Burdock did not hit particularly well, but he stood out offensively in 1883, surging to 88 runs batted in; he did not drive in half that many runs in any other major-league season. That same year, Burdock succeeded first baseman John Morrill as the team's manager. After the team started the season 30-24, the managerial job went back to Morrill and Burdock devoted his full attention to second base. The team captured the National League pennant.

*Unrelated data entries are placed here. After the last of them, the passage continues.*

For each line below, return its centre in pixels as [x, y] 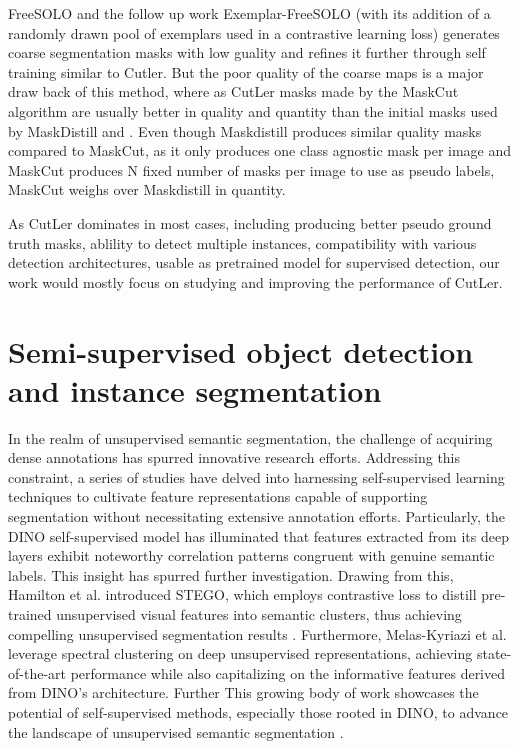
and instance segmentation [195, 389]
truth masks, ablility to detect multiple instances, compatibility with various [242, 242]
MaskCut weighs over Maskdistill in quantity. [147, 189]
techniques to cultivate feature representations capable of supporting [218, 496]
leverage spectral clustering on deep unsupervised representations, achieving [240, 653]
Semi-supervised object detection [241, 350]
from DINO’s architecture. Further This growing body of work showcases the [243, 692]
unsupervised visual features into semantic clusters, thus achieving [259, 613]
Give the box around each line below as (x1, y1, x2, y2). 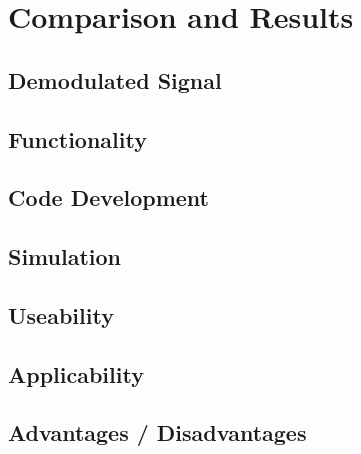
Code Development (8, 182, 209, 213)
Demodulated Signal (8, 64, 222, 95)
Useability (8, 299, 114, 330)
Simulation (8, 241, 122, 272)
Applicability (8, 358, 144, 389)
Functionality (8, 123, 147, 154)
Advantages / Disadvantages (8, 417, 307, 448)
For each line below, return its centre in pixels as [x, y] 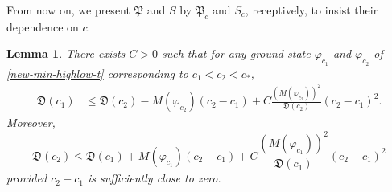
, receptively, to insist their [312, 10]
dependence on [43, 26]
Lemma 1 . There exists [66, 53]
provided [27, 178]
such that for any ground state [236, 53]
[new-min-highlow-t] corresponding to [97, 73]
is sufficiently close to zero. [154, 178]
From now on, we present [68, 10]
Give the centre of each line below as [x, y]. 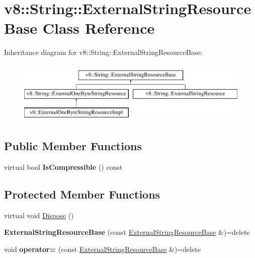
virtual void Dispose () [39, 215]
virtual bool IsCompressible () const [63, 167]
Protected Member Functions [82, 194]
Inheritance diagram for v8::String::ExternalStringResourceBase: [103, 52]
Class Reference [99, 28]
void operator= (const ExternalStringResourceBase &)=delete [103, 249]
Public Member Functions [73, 146]
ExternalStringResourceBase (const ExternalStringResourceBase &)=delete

Burdock held an unusually close association with baseball's hidden ball trick. In May 1876, Burdock executed what is thought to be the first hidden ball trick in the major leagues, and in August of the same year, he recorded another out with the trick. In the ninth inning of a close game in 1881, Burdock hit a double but was tagged out on a hidden ball trick. As of 2015, he was one of nine MLB players to have been a "victim" and a "perpetrator" of such a play.

==After Boston==
In the latter part of his career, Burdock suffered injuries and he developed a drinking problem. Because of his intemperance, Boston released him in the middle of the 1888 season. At the time of Burdock's release, baseball teams were phasing out left-handed second basemen, and the Brooklyn Bridegrooms were seeking to replace Bill McClellan. Brooklyn team president Charlie Byrne acknowledged Burdock's damaged reputation, but he agreed to give Burdock a chance with the team. Shortly after Burdock was signed, he faced criminal charges for kissing a woman while he was intoxicated, but he was acquitted at trial.

Burdock was out of the major leagues in 1889 and 1890. He retired at age 39 after coming back to play for the Grooms in 1891.

Burdock died on November 27, 1931, in Brooklyn at age 79. He was buried at the Holy Cross Cemetery.